Relief of the Poor Act 1795
- Parliament of Great Britain
- Long title: An act to amend so much of an act, made in the ninth year of the reign of King George the First, intituled, "An act for amending the laws relating to the settlement, employment, and relief of the poor," as prevents the distributing occasional relief to poor persons in their own houses, under certain circumstances and in certain cases.
- Citation: 36 Geo. 3. c. 23
- Territorial extent: Great Britain

Dates
- Royal assent: 24 December 1795
- Commencement: 24 December 1795
- Repealed: 14 August 1834

Other legislation
- Amends: Poor Relief Act 1722
- Repealed by: Poor Law Amendment Act 1834

Status: Repealed

Text of statute as originally enacted

= Relief of the Poor Act 1795 =

Act of the Parliament of Great Britain

The Relief of the Poor Act 1795 (36 Geo. 3. c. 23) was an act of the Parliament of Great Britain.

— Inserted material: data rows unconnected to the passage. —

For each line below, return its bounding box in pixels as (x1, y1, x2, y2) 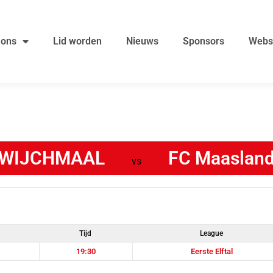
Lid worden (52, 35, 102, 48)
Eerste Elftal (191, 247, 233, 257)
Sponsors (182, 35, 224, 48)
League (200, 229, 224, 238)
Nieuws (126, 35, 158, 48)
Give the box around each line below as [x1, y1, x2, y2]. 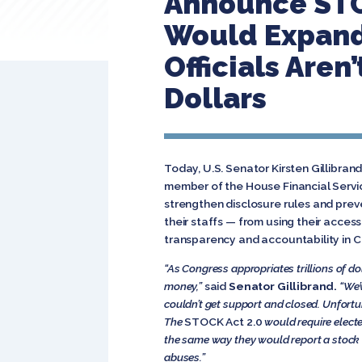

The act amended the Poor Relief Act 1722 by repealing those clauses that prohibited outdoor relief. The Act claimed that this was necessary because the prohibition had been "found inconvenient and oppressive, inasmuch as it often prevents an industrious poor person from receiving such occasional relief as is best suited to his peculiar case, and in certain cases holds out conditions of relief injurious to the comfort and domestic situation and happiness of such poor persons".

The act enabled poor relief overseers in every parish (with the permission from the vestry or a justice of the peace) to award poor relief to any industrious poor person in their home without requiring them to enter a workhouse. The Act also empowered justices of the peace to award poor relief to any industrious poor person in their home for one month. However, two justices of the peace could extend relief for another month "and so on from time to time, as the occasion shall require".

== Subsequent developments ==
The whole act was repealed by section 53 of the Poor Law Amendment Act 1834 (4 & 5 Will. 4. c. 76).